§ Task directions: Copy every entry as is. Leave images out.

[Data records]
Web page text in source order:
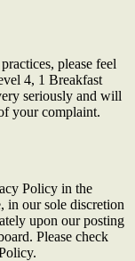
please feel
4, 1 Breakfast
seriously and will
your complaint.
Policy in the
in our sole discretion
upon our posting
Please check
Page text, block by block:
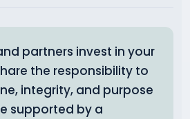
partners invest in your
the responsibility to
integrity, and purpose
supported by a
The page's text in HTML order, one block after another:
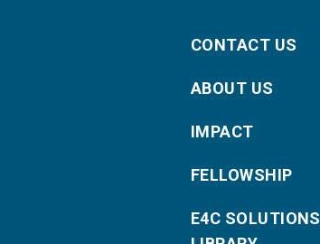
CONTACT US
ABOUT US
IMPACT
FELLOWSHIP
E4C SOLUTIONS
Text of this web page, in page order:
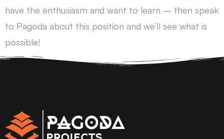
have the enthusiasm and want to learn – then speak
to Pagoda about this position and we’ll see what is
possible!
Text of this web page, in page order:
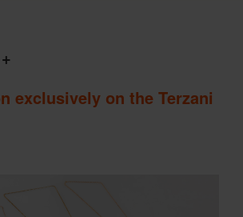
exclusively on the Terzani
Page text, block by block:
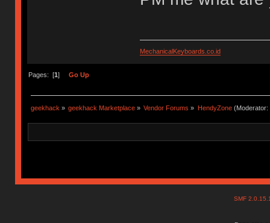
MechanicalKeyboards.co.id
Pages: [1] Go Up
geekhack » geekhack Marketplace » Vendor Forums » HendyZone(Moderator:
SMF
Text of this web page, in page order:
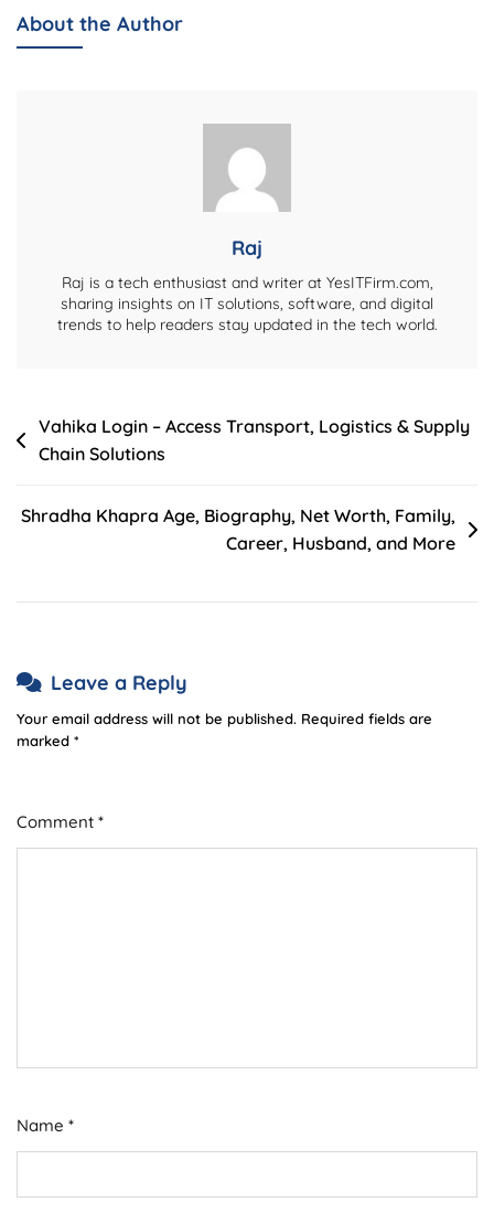
Registration
Details
About the Author
Raj
Raj is a tech enthusiast and writer at YesITFirm.com,
sharing insights on IT solutions, software, and digital
trends to help readers stay updated in the tech world.
Post
navigation
Vahika Login – Access Transport, Logistics & Supply
Chain Solutions
Shradha Khapra Age, Biography, Net Worth, Family,
Career, Husband, and More
Leave a Reply
Your email address will not be published. Required fields are
marked *
Comment *
Name *
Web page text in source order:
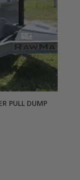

§ Response area:
Web page text in source order:
please feel
4, 1 Breakfast
seriously and will
your complaint.
Policy in the
in our sole discretion
upon our posting
Please check
Page text, block by block:
partners invest in your
the responsibility to
integrity, and purpose
supported by a
The page's text in HTML order, one block after another:
CONTACT US
ABOUT US
IMPACT
FELLOWSHIP
E4C SOLUTIONS
Text of this web page, in page order:
have the enthusiasm and want to learn – then speak
to Pagoda about this position and we’ll see what is
possible!
Text of this web page, in page order:
exclusively on the Terzani
Page text, block by block:
MechanicalKeyboards.co.id
Pages: [1] Go Up
geekhack » geekhack Marketplace » Vendor Forums » HendyZone(Moderator:
SMF
Text of this web page, in page order:
Registration
Details
About the Author
Raj
Raj is a tech enthusiast and writer at YesITFirm.com,
sharing insights on IT solutions, software, and digital
trends to help readers stay updated in the tech world.
Post
navigation
Vahika Login – Access Transport, Logistics & Supply
Chain Solutions
Shradha Khapra Age, Biography, Net Worth, Family,
Career, Husband, and More
Leave a Reply
Your email address will not be published. Required fields are
marked *
Comment *
Name *
Web page text in source order:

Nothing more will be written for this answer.